Directions for this task: Every line from the one with "0x02 **0x80** 0x01" to the one with "längere Vorstellung des", including those two, is to be copied exactly; all other lines of the entries below are left out.

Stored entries
────
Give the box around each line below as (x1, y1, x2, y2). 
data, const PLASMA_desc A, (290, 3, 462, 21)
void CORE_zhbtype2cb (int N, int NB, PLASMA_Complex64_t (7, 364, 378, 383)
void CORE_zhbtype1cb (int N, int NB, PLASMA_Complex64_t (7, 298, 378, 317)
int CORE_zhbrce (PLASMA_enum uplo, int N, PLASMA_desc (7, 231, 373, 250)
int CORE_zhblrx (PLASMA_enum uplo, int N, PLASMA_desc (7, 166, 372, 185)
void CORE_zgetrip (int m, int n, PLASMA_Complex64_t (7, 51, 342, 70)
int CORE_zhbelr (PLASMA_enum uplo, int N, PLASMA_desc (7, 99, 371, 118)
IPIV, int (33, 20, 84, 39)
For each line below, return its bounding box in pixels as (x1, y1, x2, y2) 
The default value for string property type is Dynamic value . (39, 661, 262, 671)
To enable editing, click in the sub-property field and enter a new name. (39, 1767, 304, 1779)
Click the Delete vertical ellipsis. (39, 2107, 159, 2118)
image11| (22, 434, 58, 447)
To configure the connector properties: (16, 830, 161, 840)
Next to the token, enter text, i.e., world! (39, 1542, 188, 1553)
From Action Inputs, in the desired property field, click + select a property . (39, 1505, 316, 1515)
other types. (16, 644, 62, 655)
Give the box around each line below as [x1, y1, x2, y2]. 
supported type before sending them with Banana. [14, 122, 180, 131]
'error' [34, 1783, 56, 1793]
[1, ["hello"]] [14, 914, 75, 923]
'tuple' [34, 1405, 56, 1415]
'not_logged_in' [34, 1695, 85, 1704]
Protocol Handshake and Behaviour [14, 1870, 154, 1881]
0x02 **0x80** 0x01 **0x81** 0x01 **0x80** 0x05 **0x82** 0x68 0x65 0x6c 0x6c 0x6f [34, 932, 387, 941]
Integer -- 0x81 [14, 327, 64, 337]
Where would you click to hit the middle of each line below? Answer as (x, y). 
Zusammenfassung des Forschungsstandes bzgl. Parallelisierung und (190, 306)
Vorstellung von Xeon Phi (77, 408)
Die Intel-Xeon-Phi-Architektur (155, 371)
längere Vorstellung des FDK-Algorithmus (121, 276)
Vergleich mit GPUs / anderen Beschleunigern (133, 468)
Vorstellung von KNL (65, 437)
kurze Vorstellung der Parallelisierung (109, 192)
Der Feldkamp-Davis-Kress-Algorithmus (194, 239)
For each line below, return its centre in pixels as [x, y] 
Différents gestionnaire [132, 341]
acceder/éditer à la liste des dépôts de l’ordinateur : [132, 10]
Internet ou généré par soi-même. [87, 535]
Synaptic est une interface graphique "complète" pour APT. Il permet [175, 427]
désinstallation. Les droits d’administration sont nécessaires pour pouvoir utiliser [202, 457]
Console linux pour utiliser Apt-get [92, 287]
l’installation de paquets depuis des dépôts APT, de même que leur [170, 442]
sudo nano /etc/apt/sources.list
────
Answer to the exercise:
0x02 **0x80** 0x01 **0x81** 0x01 **0x80** 0x05 **0x82** 0x68 0x65 0x6c 0x6c 0x6f [34, 932, 387, 941]
Integer -- 0x81 [14, 327, 64, 337]
Where would you click to hit the middle of each line below? Answer as (x, y). 
Zusammenfassung des Forschungsstandes bzgl. Parallelisierung und (190, 306)
Vorstellung von Xeon Phi (77, 408)
Die Intel-Xeon-Phi-Architektur (155, 371)
längere Vorstellung des FDK-Algorithmus (121, 276)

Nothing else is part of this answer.